Faviki is periodically synchronized with Wikipedia and now contains a little less than a million new tags –  around 300.000 new English tags and 669.600 new tags in other languages! That means that currently there are 5.6 million tags in Faviki – 2.7 million English and 2.9 million tags from other 13 languages.

Since the September release and the multi-language tagging feature, you can tag in 14 different languages, and now there are 30% more non-English tags. After English, the largest languages are German (397.8K) and French (388.5K). The fastest growing languages are Italian (51.5% growth) and Polish (44.1%).

Wikipedia/DBpedia growth (values in thousands)

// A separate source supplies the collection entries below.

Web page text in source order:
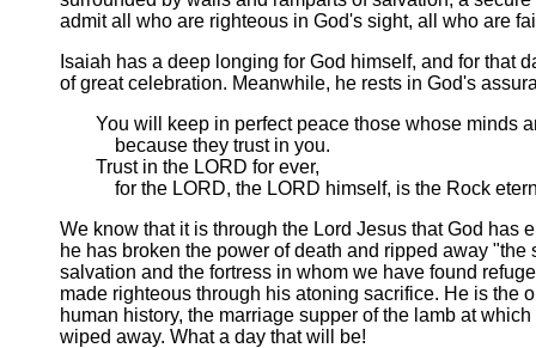
admit all who are righteous in God's sight, all who are
Isaiah has a deep longing for God himself, and for that
of great celebration. Meanwhile, he rests in God's
You will keep in perfect peace those whose minds
because they trust in you.
Trust in the LORD for ever,
for the LORD, the LORD himself, is the Rock
We know that it is through the Lord Jesus that God has
he has broken the power of death and ripped away
salvation and the fortress in whom we have found
made righteous through his atoning sacrifice. He is the
human history, the marriage supper of the lamb at
wiped away. What a day that will be!
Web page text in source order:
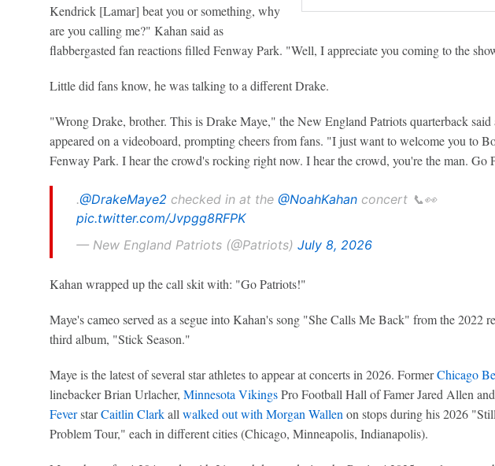
Kendrick [Lamar] beat you or something, why
are you calling me?" Kahan said as
flabbergasted fan reactions filled Fenway Park. "Well, I appreciate you coming to the
Little did fans know, he was talking to a different Drake.
"Wrong Drake, brother. This is Drake Maye," the New England Patriots quarterback said
appeared on a videoboard, prompting cheers from fans. "I just want to welcome you to
Fenway Park. I hear the crowd's rocking right now. I hear the crowd, you're the man. Go
.@DrakeMaye2 checked in at the @NoahKahanconcert 📞👀
pic.twitter.com/Jvpgg8RFPK
— New England Patriots (@Patriots) July 8, 2026
Kahan wrapped up the call skit with: "Go Patriots!"
Maye's cameo served as a segue into Kahan's song "She Calls Me Back" from the 2022
third album, "Stick Season."
Maye is the latest of several star athletes to appear at concerts in 2026. FormerChicago
linebacker Brian Urlacher, Minnesota VikingsPro Football Hall of Famer Jared Allen and
FeverstarCaitlin Clarkall walked out with Morgan Wallen on stops during his 2026
Problem Tour," each in different cities (Chicago, Minneapolis, Indianapolis).
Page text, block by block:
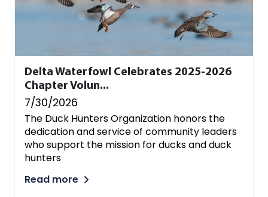
Delta Waterfowl Celebrates 2025-2026
Chapter Volun...
7/30/2026
The Duck Hunters Organization honors the
dedication and service of community leaders
who support the mission for ducks and duck
hunters
Read more
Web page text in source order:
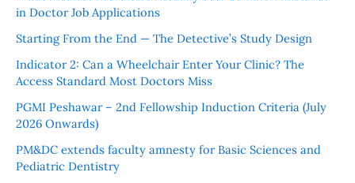
in Doctor Job Applications
Starting From the End — The Detective’s Study Design
Indicator 2: Can a Wheelchair Enter Your Clinic? The
Access Standard Most Doctors Miss
PGMI Peshawar – 2nd Fellowship Induction Criteria (July
2026 Onwards)
PM&DC extends faculty amnesty for Basic Sciences and
Pediatric Dentistry
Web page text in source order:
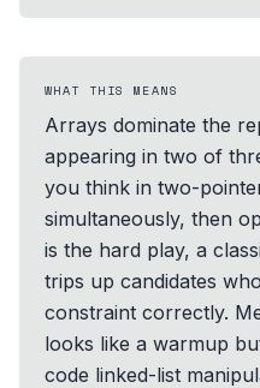
WHAT THIS MEANS
Arrays dominate the
appearing in two of
you think in two-
simultaneously, then
is the hard play, a
trips up candidates
constraint correctly.
looks like a warmup
code linked-list
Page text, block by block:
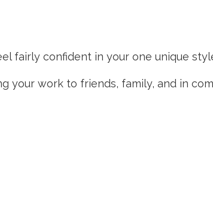
fairly confident in your one unique
your work to friends, family, and in
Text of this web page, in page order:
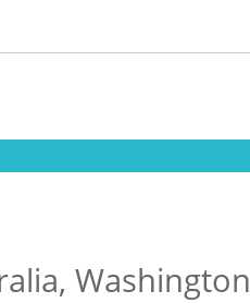
Washington
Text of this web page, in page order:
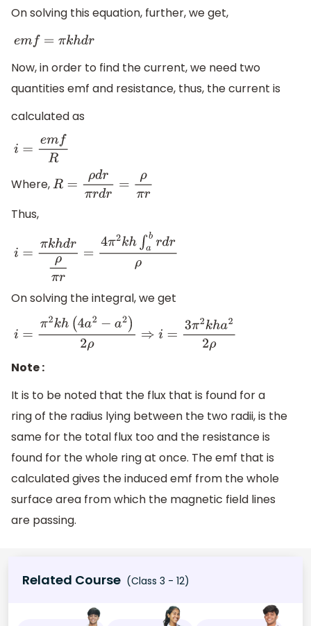
On solving this equation, further, we get,
emf= πk hdr
Now, in order to find the current, we need two
quantities emf and resistance, thus, the current is
calculated as
i=emfR
Where,R=ρd rπrdr= ρπr
Thus,
i=πk hdrρπr= 4π2 kh∫abrdrρ
On solving the integral, we get
i=π2 kh(4a2−a2)2ρ⇒i=3 π2k ha22 ρ
Note :
It is to be noted that the flux that is found for a
ring of the radius lying between the two radii, is the
same for the total flux too and the resistance is
found for the whole ring at once. The emf that is
calculated gives the induced emf from the whole
surface area from which the magnetic field lines
are passing.
Related Course (Class 3 - 12)

Language DBpedia 3.0* DBpedia 3.1** growth growth (%)
English 2400.0 2700.0 300.0 12.50%
German 335.3 397.8 62.5 18.64%
French 293.4 388.5 95.1 32.41%
Italian 190.7 288.9 98.2 51.49%
Dutch 223.0 288.3 65.3 29.28%
Polish 179.7 259.0 79.3 44.13%
Portuguese 178.7 248.3 69.6 38.95%
Spanish 171.5 228.9 57.4 33.47%
Japanese 164.6 202.3 37.7 22.90%
Russian 117.1 153.6 36.5 31.17%
Swedish 135.5 147.6 12.1 8.93%
Finnish 96.1 115.0 18.9 19.67%
Norwegian 86.9 104.5 17.6 20.25%
Chinese 83.3 102.7 19.4 23.29%
Total (without Eng) 2255.8 2925.4 669.6 29.68%
Total (with Eng) 4655.8 5625.4 969.6 20.83%

* Jan 08, Japanese version was built in November 2007

** Jun & July 08

Number of non-English tags (values in thousands)

Non-English tags growth

Faviki uses the information about tags from DBpedia datasets. DBpedia extracts structured data from Wikipedia, which is constantly growing.  Last release – DBpedia 3.1 has been released recently, marking an increase of 27% over the previous version. The downloads are provided as N-Triples and in CSV format on this page.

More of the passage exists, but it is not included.